- Location: Western Australia
- Nearest city: Geraldton, Western Australia
- Coordinates: 27°32′20″S 114°38′42″E﻿ / ﻿27.539°S 114.645°E
- Area: 300.5 km^{2} (116.0 sq mi)
- Established: 2005
- Governing body: Bush Heritage Australia
- Website: Official website

= Eurardy Reserve =

Protected area in Western Australia

Eurardy Reserve is a 30050 ha nature reserve in Western Australia. It is 145 km north of Geraldton, 275 km south of Carnarvon and 530 km north of Perth. It lies on the northern edge of the South West Botanical Province, adjoining Kalbarri National Park, and is owned and managed by Bush Heritage Australia (BHA), by which it was purchased in 2005.

==Landscape and vegetation==
The reserve has a flat relief supporting vegetation associations of high conservation value, including Mallalie (Eucalyptus eudesmoides, bowgada and jam scrub with York gum and red mallee woodlands.
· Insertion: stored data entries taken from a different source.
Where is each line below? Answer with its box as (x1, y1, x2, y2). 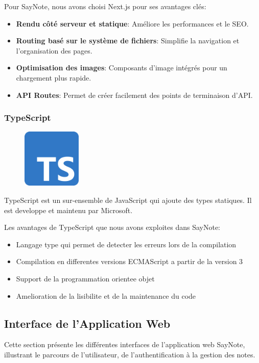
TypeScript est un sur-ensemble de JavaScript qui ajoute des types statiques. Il (4, 194, 252, 205)
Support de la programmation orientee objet (16, 273, 155, 283)
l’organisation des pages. (16, 45, 92, 56)
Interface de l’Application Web (4, 315, 171, 331)
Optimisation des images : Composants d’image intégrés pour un (16, 62, 227, 73)
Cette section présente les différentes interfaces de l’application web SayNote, (4, 339, 245, 350)
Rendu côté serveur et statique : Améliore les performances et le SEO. (16, 18, 249, 29)
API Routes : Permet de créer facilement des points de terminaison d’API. (16, 89, 253, 100)

It is well known for its display of spring wildflowers.

==Fauna==
Mammals historically present on the property include the numbat, bilby, burrowing bettong, western barred bandicoot and chuditch. Although these became locally extinct, recent reintroductions into Kalbarri National Park may herald a return to the reserve. Other animals known to be present include spinifex hopping mouse, thorny devil, fat-tailed and hairy-footed dunnarts, eastern grey kangaroo, emu and euro.